Irra smiled over his shoulder. "You want reasons. But there are none. Even this stone is wiser than you are." He turned, still pissing. I had to jump backwards, almost spraining an ankle, to avoid being sprayed. "You see? The stone knows that the world is what it is, and so it endures what it must. You hope for better, and so you suffer."
Done, he tucked himself in and said, "Wait here." Then he threw himself into the air again, soaring higher and higher until he was no larger than a flea. Up he went and down he came. Yet as he drew closer he dwindled in size, so that he grew no larger to the eye. When he reached his starting place, he was as small as a midge. Three times he buzzed around my head.
Then he flew into my ear.
With a dreadful itching sensation that made me claw desperately at my head, Irra burrowed deep into my brain. Coming at last to rest, he said, "Climb upward. When you reach the redoubt, its defenders will recognize you and let you in. If your actions displease me, I will treat you thus."

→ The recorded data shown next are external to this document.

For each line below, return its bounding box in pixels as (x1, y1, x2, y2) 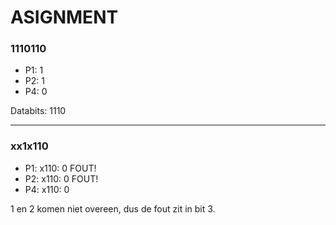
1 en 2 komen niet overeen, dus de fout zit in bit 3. (10, 202, 216, 215)
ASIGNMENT (10, 6, 119, 29)
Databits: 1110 (10, 105, 67, 117)
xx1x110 (10, 139, 49, 153)
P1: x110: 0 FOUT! (24, 162, 97, 174)
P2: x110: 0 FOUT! (24, 172, 99, 185)
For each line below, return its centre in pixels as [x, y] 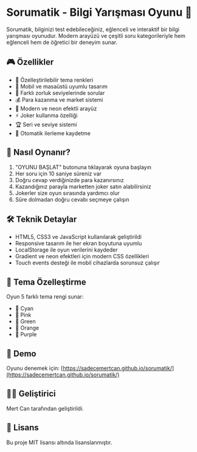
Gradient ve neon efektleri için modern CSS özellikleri [82, 256]
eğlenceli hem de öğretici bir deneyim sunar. [62, 42]
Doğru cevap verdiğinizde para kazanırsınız [69, 180]
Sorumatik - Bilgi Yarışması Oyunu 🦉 [99, 12]
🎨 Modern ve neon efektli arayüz [56, 108]
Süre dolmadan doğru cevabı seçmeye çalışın [72, 199]
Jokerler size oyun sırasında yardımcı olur [67, 193]
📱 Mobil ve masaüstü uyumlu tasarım [61, 86]
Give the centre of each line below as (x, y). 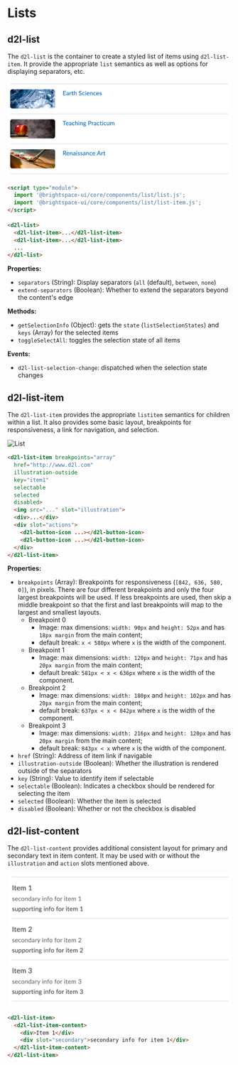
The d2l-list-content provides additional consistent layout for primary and (118, 848)
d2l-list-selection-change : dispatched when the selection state (112, 368)
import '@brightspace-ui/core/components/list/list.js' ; (100, 195)
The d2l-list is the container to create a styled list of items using (103, 56)
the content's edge (45, 298)
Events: (19, 354)
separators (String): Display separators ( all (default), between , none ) (117, 283)
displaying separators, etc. (46, 71)

I screamed as every bone in my body shattered and blood exploded from all my orifices.
Then, as quickly as it had come, the pain was gone. I was still standing, and unhurt. Everything but the pain had been an illusion. "That was but a warning," Irra said. "If you disobey or displease me in the least way, I will visit such torments upon you that you will remember the Igigi Queen's ministrations with fond nostalgia. Do you understand?"
Abjectly, I nodded my head.
"Then go!"
Like a mouse, I crept up the mountain's flank, using its trees and bushes for cover when I could and furtively clinging to the bare rock when I could not. Once, I caught a glimpse of Nimrod's gigantic figure as he stood at the topmost peak, back to me, contemplating the war below. His power was a palpable thing, and in that instant I felt sure that Irra's cause was hopeless for his merest glance, were it to fall upon me, would have burnt me to ashes. Simultaneously, I experienced an involuntary lifting of my spirits, for the upper slopes of Ararat were untouched by the Igigi and the scent of the pines was clean and invigorating. I began to hope and, hoping, began to scheme.